I’m converting my distributed code to work with PyTorch’s AMP, but I have confusion on how I should compute my grad penalty as part of my WGAN-GP loss. I have referred to the documentation on this matter but I believe my use case is slightly different.

Here’s my code on computing the grad penalty:

```
out = discrim(sample)
gradients = torch.autograd.grad(inputs=sample, outputs=out,
grad_outputs=torch.ones(out.shape).to(sample.device),
create_graph=True, retain_graph=True, only_inputs=True)[0]
```

You may assume that sample is a tensor yielded by my generator and out is a `N x 1`

tensor. I’ll start off with saying that this code *works* without amp, but I’m just confused on how I’m suppose to use amp with this. This is what I’m currently trying:

```
with autocast(False):
sample = scaler.scale(sample)
out = discrim(sample)
gradients = torch.autograd.grad(inputs=sample, outputs=out,
grad_outputs=torch.ones(out.shape).to(sample.device),
create_graph=True, retain_graph=True, only_inputs=True)[0]
gradients = gradients / scaler.get_scale()
```

Note that `sample`

was computed under `autocast(True)`

, but I’m not sure if this matters. This seems to work, but I think I want to compute `out`

under the mixed precision context to be faster. This seems to be slow atm.

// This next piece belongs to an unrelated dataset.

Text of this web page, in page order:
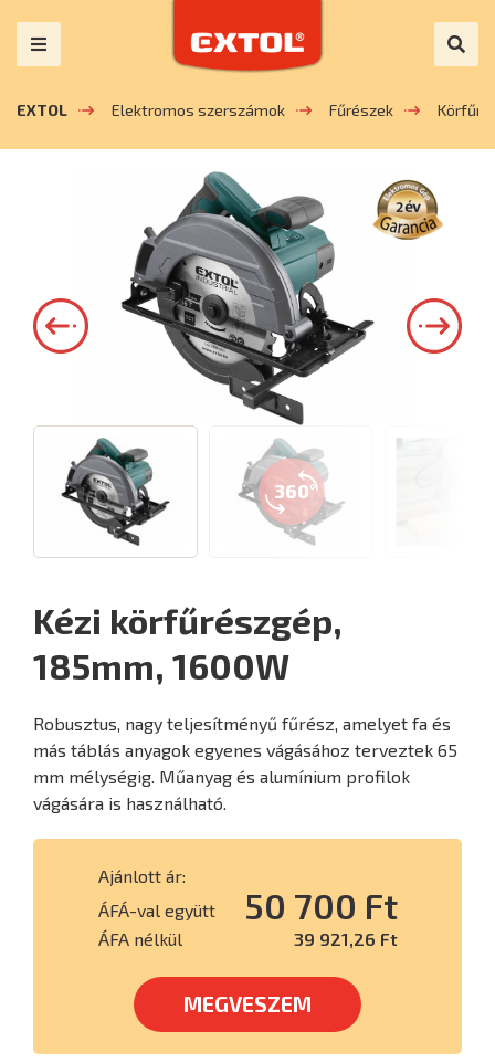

This my second attempt at the problem:

```
with autocast(True):
out = discrim(x=sample)
with autocast(False):
sample = scaler.scale(sample)
out = scaler.scale(out)
gradients = torch.autograd.grad(inputs=sample, outputs=out,
grad_outputs=torch.ones(out.shape).to(sample.device),
create_graph=True, retain_graph=True, only_inputs=True)[0]
gradients = gradients / scaler.get_scale()
```

But I get this error on autograd: `One of the differentiated Tensors appears to not have been used in the graph`

. I’m not really sure on what’s the proper way of doing this. Any help is greatly appreciated!